Figure 7 Annual sediment load (brown bars), water discharge (gray-blue
bars), precipitation (blue line), and temperature (red line) in Ming
Yong catchment across the three hydrological years.
Our observations show that there are large interannual variations of
suspended sediment flux among the three hydrological years (2013, 2015,
and 2016). The highest sediment yield occurred in 2015 (2283
t/km2/year)– more than doubled the sediment yield in
2013 (1104 t/km2/year). These interannual variations
seem to be mainly driven by the differences in annual precipitation,
rather than the mean annual temperature (Figure 6). Specifically, the
highest annual precipitation was recorded in 2015, accompanied by a
doubling of the number of extreme precipitation days (defined as daily
precipitation over 20 mm) in Deqin meteorological station. During a
wetter hydrological year, the overall increased rainfall can increase
the sediment transport capacity and evacuate more deposited sediments
from supra/sub-glacial debris and glacier valleys, causing a higher
annual sediment yield (Delaney et al., 2018; Li 2020; Micheletti &
Lane, 2016). Concurrently, more frequent rainstorms enhance stream power
and erosivity, thus increasing river channel erosion that can
(re-)mobilize deposited sediments. (Li et al. 2021; Lugon & Stoffel,
2010; Wulf et al., 2010). These extreme sediment events contribute
disproportionally to the annual sediment yield and amplify the temporal
variability in sediment transport (Lloyd et al., 2016; Wulf et al.,
2012).
Simultaneously, temperature-sensitive glacier dynamics may also affect
interannual variability in sediment yield (Costa et al., 2018; Stott &
Mount, 2007). For example, the rate of glacier bedrock erosion or
subglacial/proglacial sediment transport can be enhanced by the
increased glacier melt flow due to higher temperatures (Herman et al.,
2021; Singh et al., 2020; Chakrapani & Saini, 2009; Stott & Mount,
2007). However, the temperature variations detected within our study
period pales in comparison to precipitation changes. Therefore, in the
absence of extreme melting events that could shadow the impact of
precipitation, we argue that the interannual variations in the sediment
yield in Ming Yong catchment are largely determined mostly by
precipitation
5.2 Comparisons
with other proglacial catchments
The sediment yield for Ming Yong glacial catchment is relatively high as
compared to the those recorded from other glacierized basins on the
Tibetan Plateau (Figure 8). In the Tibetan Plateau, sediment yields from
glacierized basins generally decreases with increasing basin area
(Figure 8a), but increases with larger glacier coverage (Figure 8b), in
line with what is observed at a global scale (Milliman & Farnsworth,
2011). The high sediment yield of Ming Yong glacial catchment can be
explained by its small but heavily glacierized (68%) basin area and the
short distance between the sampling station and glacier snout (Hallet et
al., 1996; Wulf et al., 2012).
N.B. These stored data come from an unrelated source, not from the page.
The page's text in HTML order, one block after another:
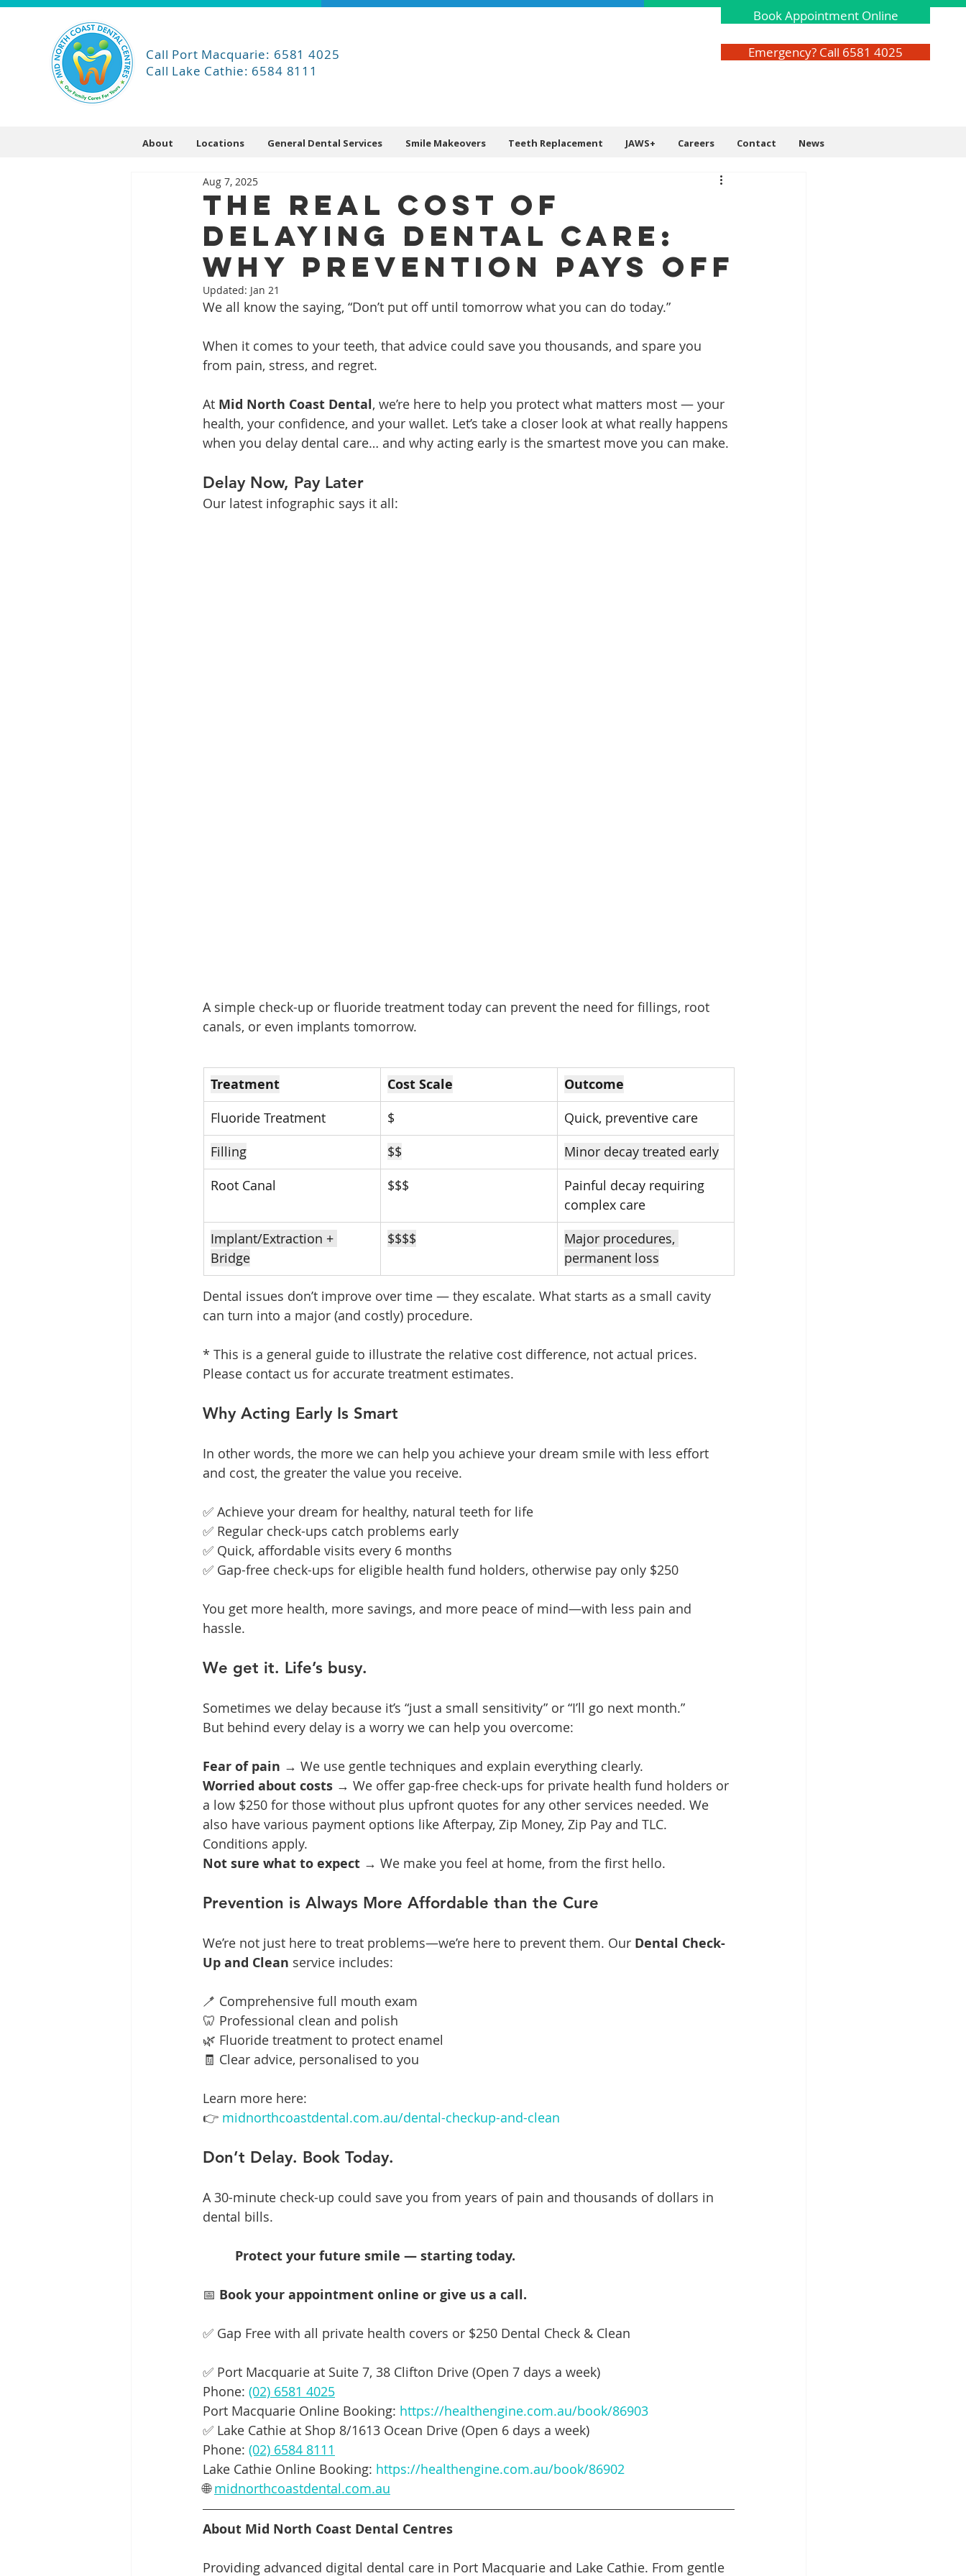
Call Port Macquarie: 6581 4025
Call Lake Cathie: 6584 8111
Book Appointment Online
Emergency? Call 6581 4025
About Locations General Dental Services Smile Makeovers Teeth Replacement JAWS+ Careers Contact News
The Real Cost of
Delaying Dental Care:
Why Prevention Pays Off
Aug 7, 2025
Updated: Jan 21
We all know the saying, “Don’t put off until tomorrow what you can do today.”
When it comes to your teeth, that advice could save you thousands, and spare you
from pain, stress, and regret.
At Mid North Coast Dental, we’re here to help you protect what matters most — your
health, your confidence, and your wallet. Let’s take a closer look at what really happens
when you delay dental care… and why acting early is the smartest move you can make.
Delay Now, Pay Later
Our latest infographic says it all:
A simple check-up or fluoride treatment today can prevent the need for fillings, root
canals, or even implants tomorrow.
Treatment Cost Scale Outcome
Fluoride Treatment $
Quick, preventive care
Filling
$$
Minor decay treated early
Root Canal
$$$
Painful decay requiring
complex care
Implant/Extraction +
Bridge
$$$$
Major procedures,
permanent loss
Dental issues don’t improve over time — they escalate. What starts as a small cavity
can turn into a major (and costly) procedure.
* This is a general guide to illustrate the relative cost difference, not actual prices.
Please contact us for accurate treatment estimates.
Why Acting Early Is Smart
In other words, the more we can help you achieve your dream smile with less effort
and cost, the greater the value you receive.
✅ Achieve your dream for healthy, natural teeth for life
✅ Regular check-ups catch problems early
✅ Quick, affordable visits every 6 months
✅ Gap-free check-ups for eligible health fund holders, otherwise pay only $250
You get more health, more savings, and more peace of mind—with less pain and
hassle.
We get it. Life’s busy.
Sometimes we delay because it’s “just a small sensitivity” or “I’ll go next month.”
But behind every delay is a worry we can help you overcome:
Fear of pain → We use gentle techniques and explain everything clearly.
Worried about costs → We offer gap-free check-ups for private health fund holders or
a low $250 for those without plus upfront quotes for any other services needed. We
also have various payment options like Afterpay, Zip Money, Zip Pay and TLC.
Conditions apply.
Not sure what to expect → We make you feel at home, from the first hello.
Prevention is Always More Affordable than the Cure
We’re not just here to treat problems—we’re here to prevent them. Our Dental Check-
Up and Clean service includes:
🪥 Comprehensive full mouth exam
🦷 Professional clean and polish
🌿 Fluoride treatment to protect enamel
🧾 Clear advice, personalised to you
Learn more here:
👉 midnorthcoastdental.com.au/dental-checkup-and-clean
Don’t Delay. Book Today.
A 30-minute check-up could save you from years of pain and thousands of dollars in
dental bills.
         Protect your future smile — starting today.
📅 Book your appointment online or give us a call.
✅ Gap Free with all private health covers or $250 Dental Check & Clean
✅ Port Macquarie at Suite 7, 38 Clifton Drive (Open 7 days a week)
Phone: (02) 6581 4025
Port Macquarie Online Booking: https://healthengine.com.au/book/86903
✅ Lake Cathie at Shop 8/1613 Ocean Drive (Open 6 days a week)
Phone: (02) 6584 8111
Lake Cathie Online Booking: https://healthengine.com.au/book/86902
🌐 midnorthcoastdental.com.au
About Mid North Coast Dental Centres
Providing advanced digital dental care in Port Macquarie and Lake Cathie. From gentle
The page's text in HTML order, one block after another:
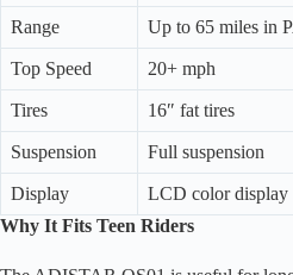
Range Up to 65 miles in
Top Speed 20+ mph
Tires 16″ fat tires
Suspension Full suspension
Display
LCD color display
Why It Fits Teen Riders
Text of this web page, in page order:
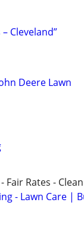
Cleveland”
Deere Lawn
Fair Rates -
- Lawn Care |
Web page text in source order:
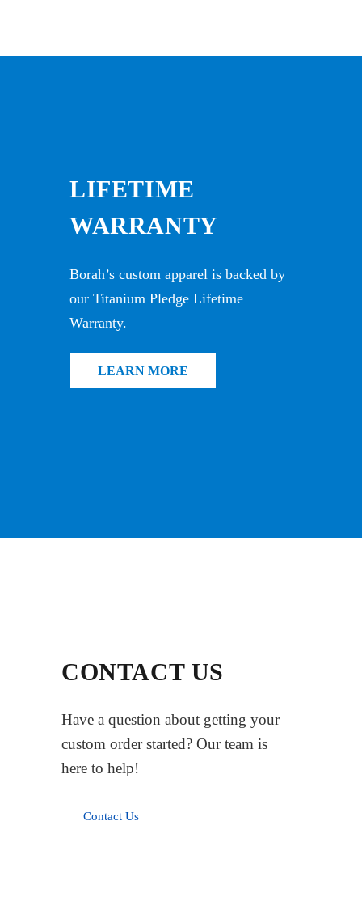
LIFETIME
WARRANTY
Borah’s custom apparel is backed by
our Titanium Pledge Lifetime
Warranty.
LEARN MORE
CONTACT US
Have a question about getting your
custom order started? Our team is
here to help!
Contact Us
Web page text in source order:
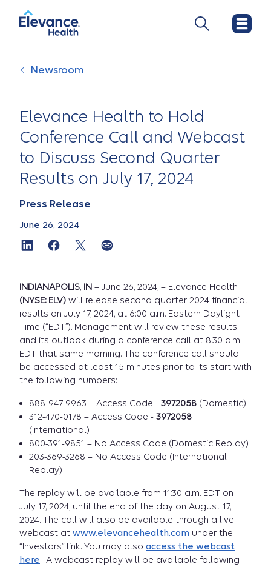
Newsroom
Elevance Health to Hold
Conference Call and Webcast
to Discuss Second Quarter
Results on July 17, 2024
Press Release
June 26, 2024
INDIANAPOLIS, IN – June 26, 2024, – Elevance Health
(NYSE: ELV) will release second quarter 2024 financial
results on July 17, 2024, at 6:00 a.m. Eastern Daylight
Time (“EDT”). Management will review these results
and its outlook during a conference call at 8:30 a.m.
EDT that same morning. The conference call should
be accessed at least 15 minutes prior to its start with
the following numbers:
888-947-9963 – Access Code - 3972058 (Domestic)
312-470-0178 – Access Code - 3972058
(International)
800-391-9851 – No Access Code (Domestic Replay)
203-369-3268 – No Access Code (International
Replay)
The replay will be available from 11:30 a.m. EDT on
July 17, 2024, until the end of the day on August 17,
2024. The call will also be available through a live
webcast at www.elevancehealth.com under the
“Investors” link. You may also access the webcast
here. A webcast replay will be available following
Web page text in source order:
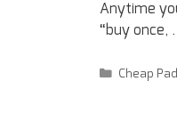
Anytime
“buy once,
Cheap
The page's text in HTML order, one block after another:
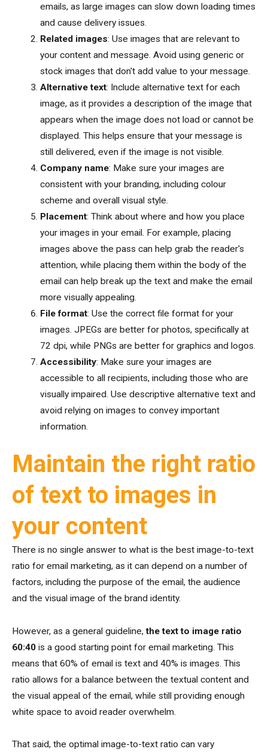
emails, as large images can slow down loading times
and cause delivery issues.
Related images: Use images that are relevant to
your content and message. Avoid using generic or
stock images that don't add value to your message.
Alternative text: Include alternative text for each
image, as it provides a description of the image that
appears when the image does not load or cannot be
displayed. This helps ensure that your message is
still delivered, even if the image is not visible.
Company name: Make sure your images are
consistent with your branding, including colour
scheme and overall visual style.
Placement: Think about where and how you place
your images in your email. For example, placing
images above the pass can help grab the reader's
attention, while placing them within the body of the
email can help break up the text and make the email
more visually appealing.
File format: Use the correct file format for your
images. JPEGs are better for photos, specifically at
72 dpi, while PNGs are better for graphics and logos.
Accessibility: Make sure your images are
accessible to all recipients, including those who are
visually impaired. Use descriptive alternative text and
avoid relying on images to convey important
information.
Maintain the right ratio
of text to images in
your content
There is no single answer to what is the best image-to-text
ratio for email marketing, as it can depend on a number of
factors, including the purpose of the email, the audience
and the visual image of the brand identity.
However, as a general guideline,the text to image ratio
60:40 is a good starting point for email marketing. This
means that 60% of email is text and 40% is images. This
ratio allows for a balance between the textual content and
the visual appeal of the email, while still providing enough
white space to avoid reader overwhelm.
That said, the optimal image-to-text ratio can vary
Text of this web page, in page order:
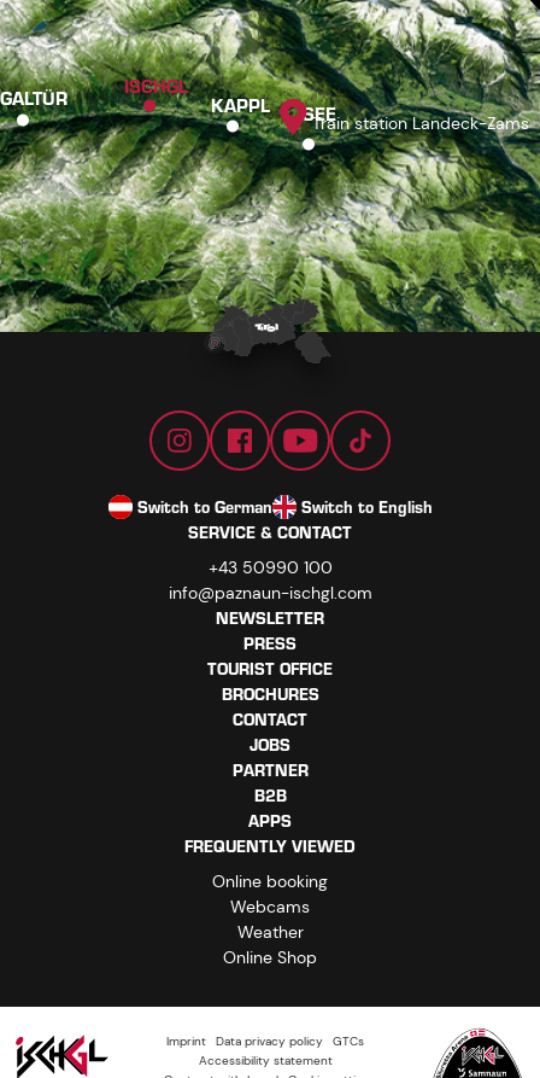
GALTÜR ISCHGL
KAPPL SEE
Train station Landeck-Zams
Switch to German
Switch to English
SERVICE & CONTACT
+43 50990 100
info@paznaun-ischgl.com
NEWSLETTER
PRESS
TOURIST OFFICE
BROCHURES
CONTACT
JOBS
PARTNER
B2B
APPS
FREQUENTLY VIEWED
Online booking
Webcams
Weather
Online Shop
Imprint Data privacy policy
GTCs
Accessibility statement
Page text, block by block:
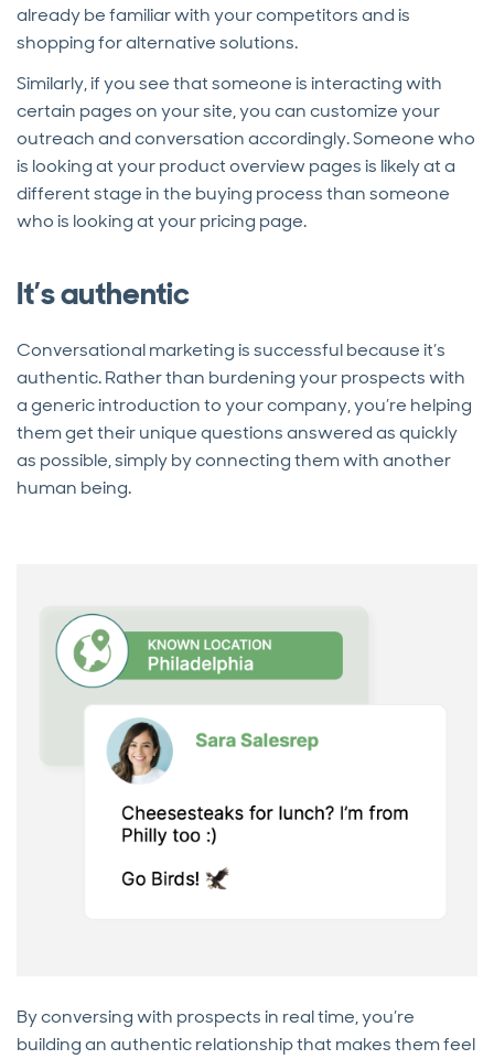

The observed inverse relationship between
sediment load and basin area might be because larger basins have poorer
sediment delivery ratio – due to increased sediment storage and
weakened sediment connectivity (Walling, 1983; Wohl et al., 2019).
Furthermore, small glacierized basins generate disproportionally high
sediment yield, because a high transport efficacy can be sustained by
short sediment transport distance, steep valley gradients or high stream
power of glacier melt flow (Gurnell et al., 1996; Wulf et al., 2012). In
the Ming Yong glacial catchment, the sampling station is only 3 km
downstream of the glacier snout and the slope ranges from 9 to 71%
(Figure S1a). Apart from its physical setting, the relatively high
precipitation in Ming Yong catchment (over 600 mm/year) also contributes
to its high sediment mobilization and yield (Table 2). For example, the
summer rainfall can flush the supraglacial debris cover and proglacial
sediment storage in large volumes downstream (Riihimaki, 2005;
Srivastava et al., 2014). Increased snowmelt and rainfall during the
onset of the thaw season can also increase water infiltration from
surface to base and enhance the subglacial drainage system, thereby
facilitating the export of subglacial sediment (Alley et al., 1997;
Delaney & Adhikari, 2020).